Pellegrino se estrena como primer entrenador en una plaza siempre complicada, como se deduce de la solicitud de apoyo y paciencia a la afición que lanzó el presidente Manuel Llorente el día que anunció su contratación para dos campañas. Apenas ha dirigido al Valencia en una decena de encuentros y ya está cuestionado, lo que ha impulsado al capitán Albelda a salir en su defensa, descargándole de responsabilidad. Figura con los mismos puntos que el Athletic en la clasificación, de modo que el afrontará la cita del fin de semana con una presión añadida, si bien tampoco Bielsa acudirá tranquilo, ni el Athletic anda sobrado ni le ha sonreído la fortuna en los sucesivos cruces con sus otros compatriotas, Pochettino y Simeone.

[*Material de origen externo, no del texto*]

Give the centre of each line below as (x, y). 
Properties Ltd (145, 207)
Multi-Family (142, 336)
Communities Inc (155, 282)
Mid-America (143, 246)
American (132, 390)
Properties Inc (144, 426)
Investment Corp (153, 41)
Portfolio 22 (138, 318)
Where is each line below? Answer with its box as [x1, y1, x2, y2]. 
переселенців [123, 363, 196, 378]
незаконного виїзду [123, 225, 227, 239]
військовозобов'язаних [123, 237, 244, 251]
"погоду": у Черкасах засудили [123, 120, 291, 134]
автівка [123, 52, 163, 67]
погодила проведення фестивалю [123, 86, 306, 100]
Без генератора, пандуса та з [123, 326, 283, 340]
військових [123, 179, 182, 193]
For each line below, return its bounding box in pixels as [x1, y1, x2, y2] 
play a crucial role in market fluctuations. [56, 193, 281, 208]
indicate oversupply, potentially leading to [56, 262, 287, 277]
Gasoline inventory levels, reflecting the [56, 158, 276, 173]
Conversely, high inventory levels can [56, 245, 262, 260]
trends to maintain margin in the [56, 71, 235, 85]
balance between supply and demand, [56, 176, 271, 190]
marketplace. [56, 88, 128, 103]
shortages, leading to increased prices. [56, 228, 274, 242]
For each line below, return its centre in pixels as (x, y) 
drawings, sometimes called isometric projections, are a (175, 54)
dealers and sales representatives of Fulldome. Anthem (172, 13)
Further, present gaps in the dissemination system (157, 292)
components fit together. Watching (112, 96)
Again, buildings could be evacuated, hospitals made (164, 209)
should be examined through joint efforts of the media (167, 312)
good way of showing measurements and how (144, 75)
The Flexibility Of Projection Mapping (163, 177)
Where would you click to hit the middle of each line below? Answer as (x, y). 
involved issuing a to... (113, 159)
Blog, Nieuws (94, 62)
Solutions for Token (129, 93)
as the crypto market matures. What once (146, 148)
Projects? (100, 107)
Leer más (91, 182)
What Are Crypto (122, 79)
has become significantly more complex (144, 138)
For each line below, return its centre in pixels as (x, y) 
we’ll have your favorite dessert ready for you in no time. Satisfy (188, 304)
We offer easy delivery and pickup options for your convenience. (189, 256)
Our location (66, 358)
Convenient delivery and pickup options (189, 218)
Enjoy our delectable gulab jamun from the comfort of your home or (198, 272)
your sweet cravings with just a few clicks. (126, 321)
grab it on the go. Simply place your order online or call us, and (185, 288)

Los alumnos le han salido respondones al maestro Bielsa. La temporada anterior el de Rosario perdió contra el Espanyol de Pochettino en Cornellà-El Prat (2-1) y no pasó del 3-3 en San Mamés, marcador idéntico al registrado en el presente curso en campo catalán. Más desalentador es el balance cuando ha compartido banda con Simeone: 2-1 (Liga 2011-12) y 4-0 (2012-13) en el Calderón y 3-0 en la final de la Europa League.

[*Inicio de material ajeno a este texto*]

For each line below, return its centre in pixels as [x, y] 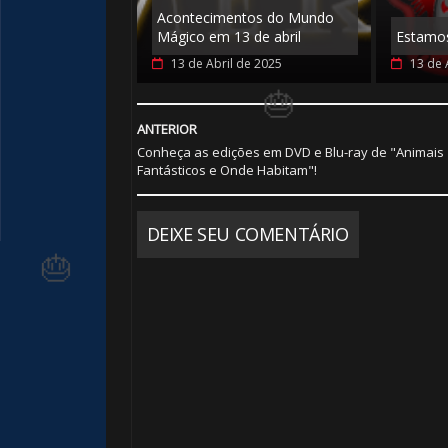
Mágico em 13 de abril [228, 36]
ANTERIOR [166, 128]
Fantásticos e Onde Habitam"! [226, 169]
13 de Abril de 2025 [226, 63]
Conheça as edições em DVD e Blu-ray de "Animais [290, 151]
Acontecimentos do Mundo [245, 17]
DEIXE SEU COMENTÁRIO [247, 233]
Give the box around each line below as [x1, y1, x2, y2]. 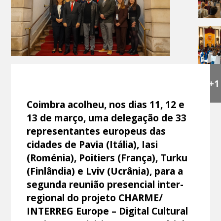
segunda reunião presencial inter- [27, 177, 184, 191]
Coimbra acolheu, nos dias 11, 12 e [27, 97, 185, 111]
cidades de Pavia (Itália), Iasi [27, 137, 158, 151]
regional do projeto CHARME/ [27, 190, 163, 204]
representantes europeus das [27, 124, 166, 138]
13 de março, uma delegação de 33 [27, 110, 187, 124]
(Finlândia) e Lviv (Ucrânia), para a [27, 164, 184, 178]
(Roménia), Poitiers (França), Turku [27, 150, 188, 164]
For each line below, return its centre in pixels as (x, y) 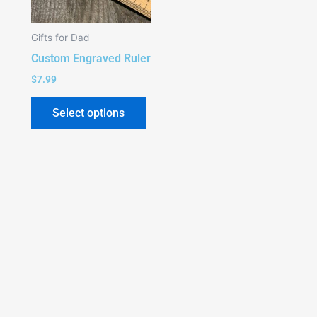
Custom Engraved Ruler (91, 58)
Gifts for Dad (60, 37)
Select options (88, 113)
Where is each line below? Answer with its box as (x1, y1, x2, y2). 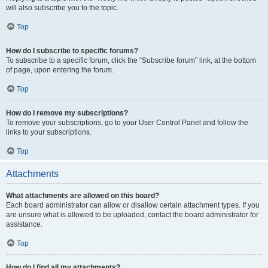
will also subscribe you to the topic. (6, 4, 118, 12)
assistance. (6, 220, 42, 229)
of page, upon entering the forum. (6, 66, 114, 74)
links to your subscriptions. (6, 128, 92, 136)
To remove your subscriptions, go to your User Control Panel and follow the (6, 118, 248, 127)
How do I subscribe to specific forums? (6, 47, 138, 55)
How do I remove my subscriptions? (6, 109, 128, 117)
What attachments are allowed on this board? (6, 191, 159, 200)
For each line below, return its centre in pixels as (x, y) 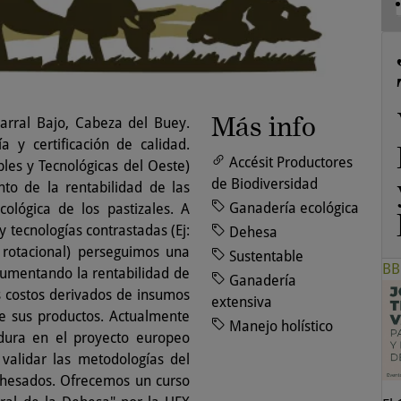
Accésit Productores (291, 163)
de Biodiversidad (264, 184)
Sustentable (266, 257)
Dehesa (253, 233)
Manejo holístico (281, 327)
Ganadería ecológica (294, 209)
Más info (264, 128)
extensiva (242, 303)
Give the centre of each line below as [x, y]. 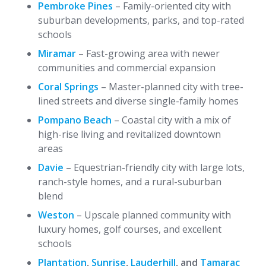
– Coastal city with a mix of [171, 120]
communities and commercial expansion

De los tres pupilos, es con Pochettino, que le catalogó como "un segundo padre", con quien Bielsa ha cultivado una relación más estrecha. Le reclutó personalmente para las categorías inferiores de Newell's cuando sólo tenía 14 años, en un episodio mil veces relatado que incluyó la irrupción en su domicilio a las tantas de la madrugada; le dirigió en el primer equipo del club de sus amores cuando salió vencedor del Apertura y del Clausura; le convocó por vez primera para la selección argentina en marzo del 99 y le volvió a tener a sus órdenes en su efímero paso por el Espanyol en la campaña 1998-99. El vínculo de Bielsa con Simeone en el pasado se limita a su etapa como seleccionador y tuvo su punto culminante en el decepcionante periplo por el Mundial de 2002, al que Argentina acudía entre las favoritas. Con Pellegrino, aparte de la mencionada temporada en el Vélez Sarsfield, está la anécdota de que ambos vinieron desde su país a trabajar a Barcelona en el verano del 98: el rosarino a conducir al Espanyol y el futbolista a engrosar las filas del club blaugrana, donde pese a salir campeón de Liga no cuajó.
entrenador 'vasco' Pellegrino fue vendido al Valencia al año siguiente, tránsito clave en su carrera. Javier Subirats, a la sazón secretario técnico de la entidad ché, no ha olvidado las cualidades tácticas de aquel espigado central que cumplió un lustro y se convirtió en la prolongación de Rafa Benítez sobre la hierba. En el mejor Valencia de la historia (dos títulos de Liga y dos subcampeonatos de Europa), nació una complicidad entre el emergente técnico madrileño y el defensa argentino que valió para que este fuera fichado por el Liverpool.
"Fue un jugador con talento, dedicado, analítico, siempre muy positivo y con mentalidad de líder. Me lo lleve al Liverpool porque era la persona ideal para que transmitiese los conceptos tácticos". Benítez le fichó como futbolista y posteriormente le recuperó en calidad de ayudante para su exitosa estancia en Anfield. En medio, Pellegrino jugó su último año en el Alavés, periodo que aprovechó para sacar el título de entrenador en el Colegio Vasco, donde además entabló amistad con distintos entrenadores autóctonos que hoy trabajan en categorías inferiores, con algunos de los cuales tuvo el detalle de invitarles a viajar a Liverpool para que estudiasen la metodología de trabajo de Benítez.
Pellegrino se mantuvo junto a Benítez cuando este suplió a Mourinho en el Inter. Cubrió cinco meses en el Calcio, de donde ambos salieron despedidos justo tras conquistar el Mundial de Clubes. Allí se separaron y el destino ha querido que Pellegrino tenga su oportunidad para reivindicarse como entrenador en el mismo lugar donde Benítez subió a los altares. "Fue un privilegio estar con él, aprendí mucho, pero yo no soy Benítez, soy otra persona, un producto de mis vivencias". Subirats, desde la autoridad que le confiere su ojo clínico y su profundo conocimiento personal de ambos, está de acuerdo: "Tienen estilos diferentes".